Nextflow has become a go-to tool for scalable, reproducible scientific workflows due to its ability to handle complex dependencies and make pipelines portable across clouds and HPC systems. However, running Nextflow as a separate deployment can require significant operational overhead requiring teams to manage infrastructure and ensure proper governance and data access for users.
By handling the heavy infrastructure layer behind the scenes, Verily Workbench further expands the value of Nextflow across four core capabilities:
- Unified workflow management: Verily Workbench consolidates the entire workflow lifecycle into a single, clean user interface (UI). Researchers can register pipelines, configure inputs, and submit runs, while tracking real-time progress, outputs, and engine logs all in one organized workspace.
- Click-and-go setup: Whether you are using your own custom processes or popular, ready-to-use community workflows (e.g. nf-core), Workbench makes it easy to get started.
- Built for reproducibility and scale: Every run captures crucial metadata including inputs, sample sheets and profiles.

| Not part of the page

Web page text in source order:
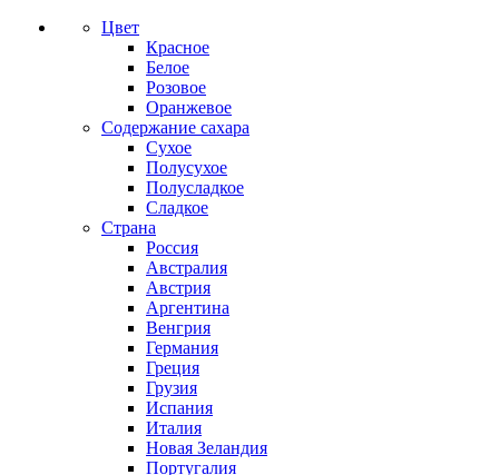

A centralized dashboard allows for real-time tracking of jobs and individual tasks, making it easy to spot bottlenecks or failures.
- Integrated data and analysis: Workbench integrates Nextflow with its Data Collections, allowing teams to manage their governed multi-modal datasets in one place. Once a job completes, researchers can launch JupyterLab,VS Code or other custom environments within the platform in order to continue their analysis and securely share results with collaborators.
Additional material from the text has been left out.